Using the records that follow, reproduce exactly the lines starting at the line containing "Car Repair Help" and ending at the line containing "quick and economical to install". Include both end lines and no pictures.

[Start of section]

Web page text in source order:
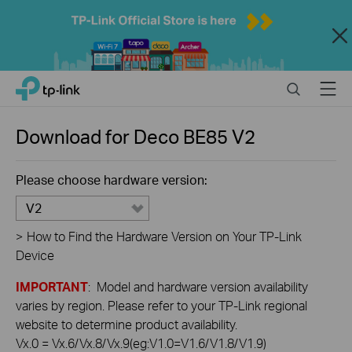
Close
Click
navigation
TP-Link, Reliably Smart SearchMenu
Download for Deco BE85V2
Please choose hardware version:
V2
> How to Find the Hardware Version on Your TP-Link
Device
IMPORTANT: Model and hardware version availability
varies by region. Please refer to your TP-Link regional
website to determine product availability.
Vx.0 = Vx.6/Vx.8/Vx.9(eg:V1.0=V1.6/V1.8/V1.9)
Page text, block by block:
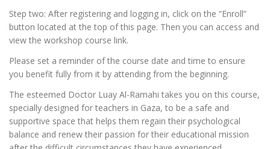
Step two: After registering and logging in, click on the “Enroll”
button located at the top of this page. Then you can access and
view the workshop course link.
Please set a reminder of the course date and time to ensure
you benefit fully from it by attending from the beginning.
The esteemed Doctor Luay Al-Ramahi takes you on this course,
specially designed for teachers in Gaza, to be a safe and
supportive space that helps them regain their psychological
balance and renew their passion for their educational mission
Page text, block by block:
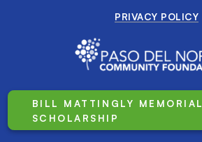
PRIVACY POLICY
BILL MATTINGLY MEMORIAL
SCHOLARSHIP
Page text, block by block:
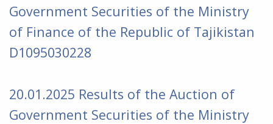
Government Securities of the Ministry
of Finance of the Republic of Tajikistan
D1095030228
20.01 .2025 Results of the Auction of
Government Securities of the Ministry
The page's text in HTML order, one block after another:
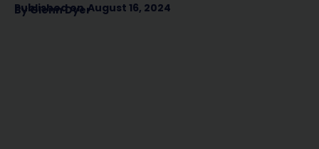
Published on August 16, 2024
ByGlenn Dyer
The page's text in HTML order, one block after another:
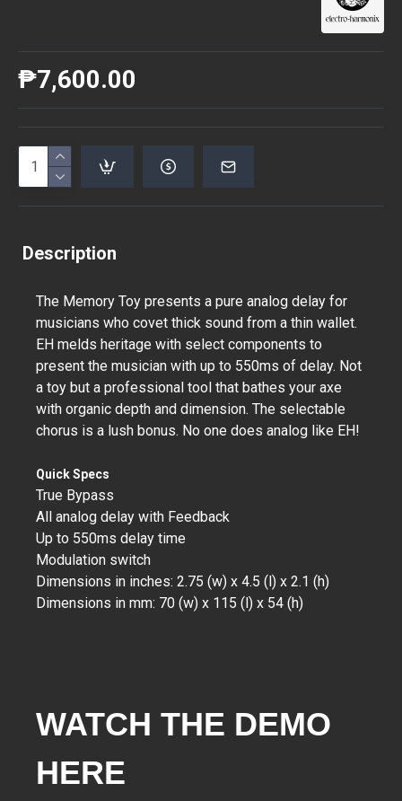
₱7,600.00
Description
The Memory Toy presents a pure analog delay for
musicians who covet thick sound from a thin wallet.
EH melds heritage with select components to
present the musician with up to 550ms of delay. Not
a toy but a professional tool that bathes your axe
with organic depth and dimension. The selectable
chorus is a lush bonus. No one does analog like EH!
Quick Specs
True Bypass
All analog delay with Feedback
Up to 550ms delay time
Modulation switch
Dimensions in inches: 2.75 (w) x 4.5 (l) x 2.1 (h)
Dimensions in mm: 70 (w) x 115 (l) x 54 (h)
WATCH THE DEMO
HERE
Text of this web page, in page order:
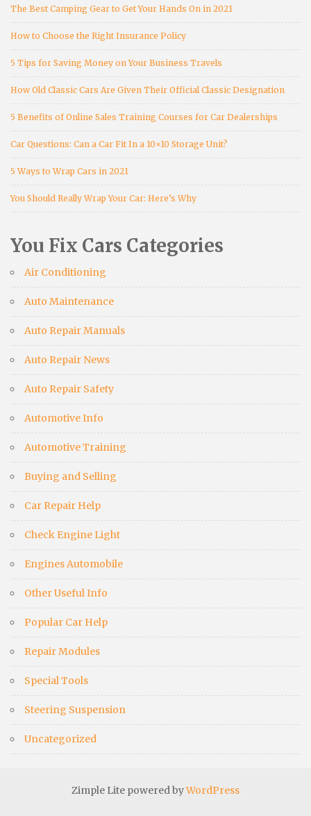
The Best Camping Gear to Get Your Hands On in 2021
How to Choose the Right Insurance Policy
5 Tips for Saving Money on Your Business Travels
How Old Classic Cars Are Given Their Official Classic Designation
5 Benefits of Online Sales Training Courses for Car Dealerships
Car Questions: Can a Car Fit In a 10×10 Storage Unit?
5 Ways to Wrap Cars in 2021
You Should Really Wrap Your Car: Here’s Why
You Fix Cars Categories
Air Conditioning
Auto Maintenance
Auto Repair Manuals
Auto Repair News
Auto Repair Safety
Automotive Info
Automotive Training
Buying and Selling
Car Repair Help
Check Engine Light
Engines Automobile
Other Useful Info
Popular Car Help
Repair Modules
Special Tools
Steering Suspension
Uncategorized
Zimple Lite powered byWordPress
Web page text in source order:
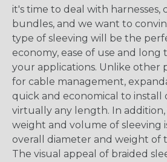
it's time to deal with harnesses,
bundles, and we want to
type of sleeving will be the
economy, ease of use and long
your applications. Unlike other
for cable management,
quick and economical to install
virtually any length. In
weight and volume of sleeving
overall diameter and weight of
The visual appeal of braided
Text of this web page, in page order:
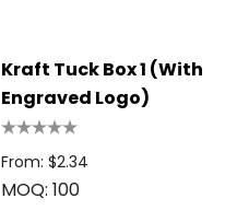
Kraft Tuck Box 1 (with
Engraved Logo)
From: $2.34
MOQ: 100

[End of section]
[Start of section]

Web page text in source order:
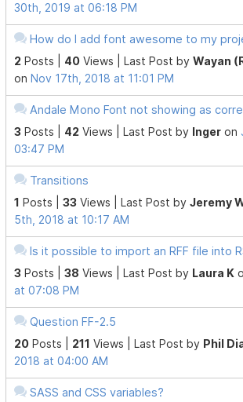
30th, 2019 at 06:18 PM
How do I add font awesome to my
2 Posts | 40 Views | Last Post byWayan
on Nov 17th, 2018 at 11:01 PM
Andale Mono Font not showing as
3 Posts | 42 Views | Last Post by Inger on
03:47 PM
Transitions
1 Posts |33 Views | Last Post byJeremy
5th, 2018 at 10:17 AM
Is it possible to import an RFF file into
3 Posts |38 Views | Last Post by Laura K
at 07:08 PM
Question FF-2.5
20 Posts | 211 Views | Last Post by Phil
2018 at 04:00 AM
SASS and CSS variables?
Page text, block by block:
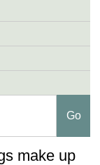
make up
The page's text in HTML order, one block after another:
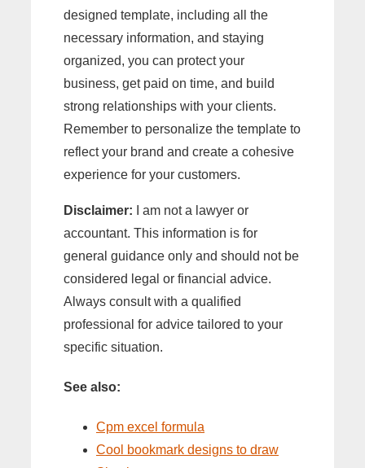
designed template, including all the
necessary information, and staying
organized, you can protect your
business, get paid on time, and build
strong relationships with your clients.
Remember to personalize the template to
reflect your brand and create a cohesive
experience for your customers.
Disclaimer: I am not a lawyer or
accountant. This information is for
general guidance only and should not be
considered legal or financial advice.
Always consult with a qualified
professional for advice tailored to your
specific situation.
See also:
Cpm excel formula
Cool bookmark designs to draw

[End of section]
[Start of section]

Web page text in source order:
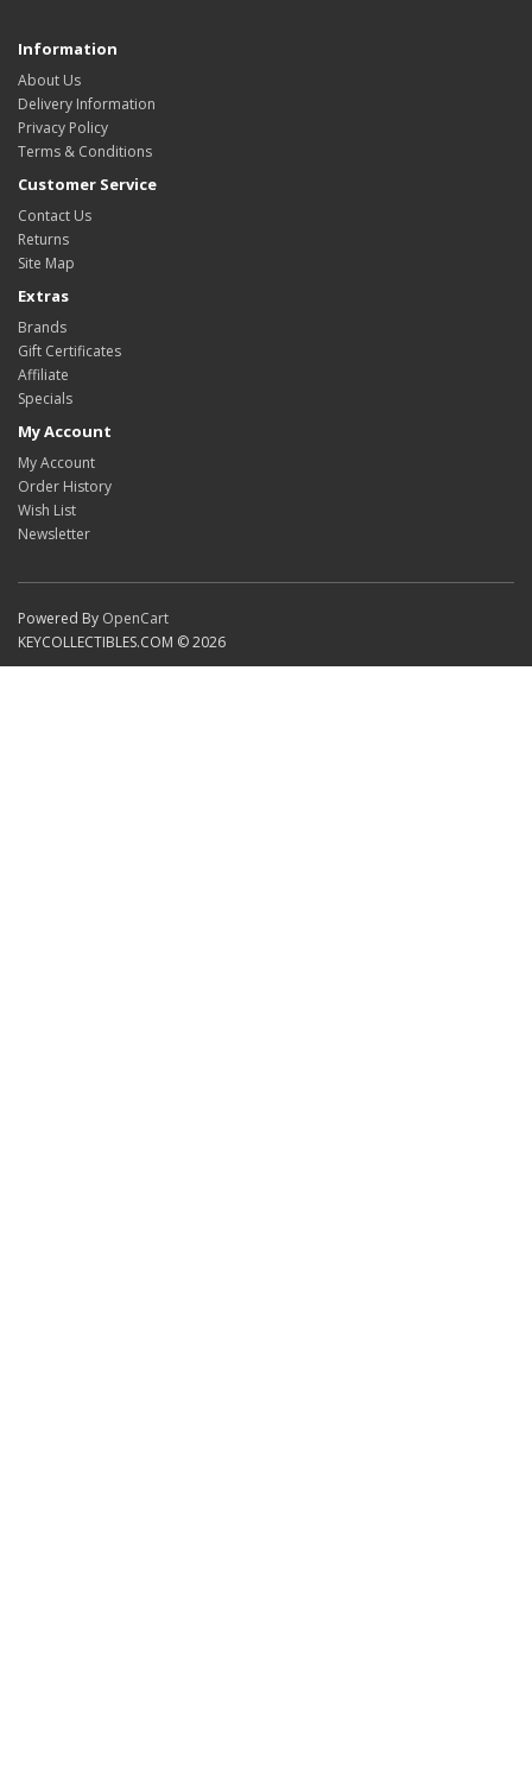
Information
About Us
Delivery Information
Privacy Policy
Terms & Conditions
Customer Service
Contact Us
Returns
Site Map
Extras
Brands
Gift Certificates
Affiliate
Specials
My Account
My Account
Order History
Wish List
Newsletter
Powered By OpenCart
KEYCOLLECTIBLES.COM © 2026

[End of section]

### TASK RESULT
Car Repair Help
Check Engine Light
Engines Automobile
Other Useful Info
Popular Car Help
Repair Modules
Special Tools
Steering Suspension
Uncategorized
Zimple Lite powered byWordPress
Web page text in source order:
it's time to deal with harnesses,
bundles, and we want to
type of sleeving will be the
economy, ease of use and long
your applications. Unlike other
for cable management,
quick and economical to install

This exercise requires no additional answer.